→ WHAT IS BEING ASKED: Keep the pictures out and restate every record exactly.

[Extracted records]

########################################

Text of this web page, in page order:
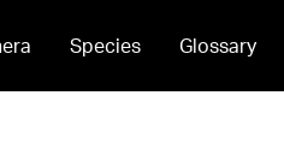
Species Glossary
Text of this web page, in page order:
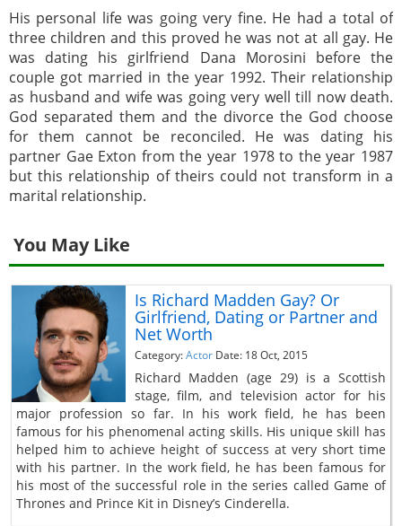
His personal life was going very fine. He had a total of
three children and this proved he was not at all gay. He
was dating his girlfriend Dana Morosini before the
couple got married in the year 1992. Their relationship
as husband and wife was going very well till now death.
God separated them and the divorce the God choose
for them cannot be reconciled. He was dating his
partner Gae Exton from the year 1978 to the year 1987
but this relationship of theirs could not transform in a
marital relationship.
You May Like
Is Richard Madden Gay? Or
Girlfriend, Dating or Partner and
Net Worth
Category:Actor Date: 18 Oct, 2015
Richard Madden (age 29) is a Scottish
stage, film, and television actor for his
major profession so far. In his work field, he has been
famous for his phenomenal acting skills. His unique skill has
helped him to achieve height of success at very short time
with his partner. In the work field, he has been famous for
his most of the successful role in the series called Game of
Thrones and Prince Kit in Disney’s Cinderella.
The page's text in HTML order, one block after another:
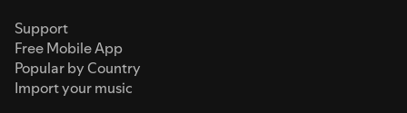
Support
Free Mobile App
Popular by Country
Import your music
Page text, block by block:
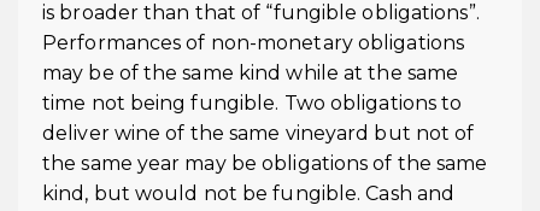
is broader than that of “fungible obligations”.
Performances of non-monetary obligations
may be of the same kind while at the same
time not being fungible. Two obligations to
deliver wine of the same vineyard but not of
the same year may be obligations of the same
kind, but would not be fungible. Cash and
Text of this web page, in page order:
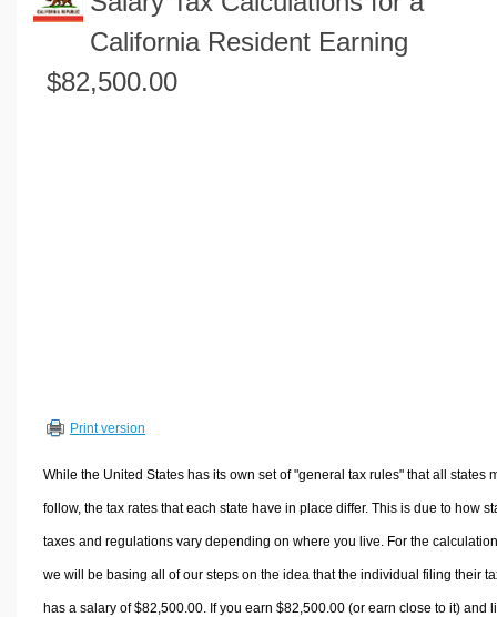
Engineering Calculators
Volume Calculators
Other Calculators
California Resident Earning
$82,500.00
Print version
While the United States has its own set of "general tax rules" that all states
follow, the tax rates that each state have in place differ. This is due to how
taxes and regulations vary depending on where you live. For the
we will be basing all of our steps on the idea that the individual filing their
has a salary of $82,500.00. If you earn $82,500.00 (or earn close to it) and

########################################

→ SOLUTION:
Text of this web page, in page order:
Species Glossary
Text of this web page, in page order:
His personal life was going very fine. He had a total of
three children and this proved he was not at all gay. He
was dating his girlfriend Dana Morosini before the
couple got married in the year 1992. Their relationship
as husband and wife was going very well till now death.
God separated them and the divorce the God choose
for them cannot be reconciled. He was dating his
partner Gae Exton from the year 1978 to the year 1987
but this relationship of theirs could not transform in a
marital relationship.
You May Like
Is Richard Madden Gay? Or
Girlfriend, Dating or Partner and
Net Worth
Category:Actor Date: 18 Oct, 2015
Richard Madden (age 29) is a Scottish
stage, film, and television actor for his
major profession so far. In his work field, he has been
famous for his phenomenal acting skills. His unique skill has
helped him to achieve height of success at very short time
with his partner. In the work field, he has been famous for
his most of the successful role in the series called Game of
Thrones and Prince Kit in Disney’s Cinderella.
The page's text in HTML order, one block after another:
Support
Free Mobile App
Popular by Country
Import your music
Page text, block by block:
is broader than that of “fungible obligations”.
Performances of non-monetary obligations
may be of the same kind while at the same
time not being fungible. Two obligations to
deliver wine of the same vineyard but not of
the same year may be obligations of the same
kind, but would not be fungible. Cash and
Text of this web page, in page order:
Engineering Calculators
Volume Calculators
Other Calculators
California Resident Earning
$82,500.00
Print version
While the United States has its own set of "general tax rules" that all states
follow, the tax rates that each state have in place differ. This is due to how
taxes and regulations vary depending on where you live. For the
we will be basing all of our steps on the idea that the individual filing their
has a salary of $82,500.00. If you earn $82,500.00 (or earn close to it) and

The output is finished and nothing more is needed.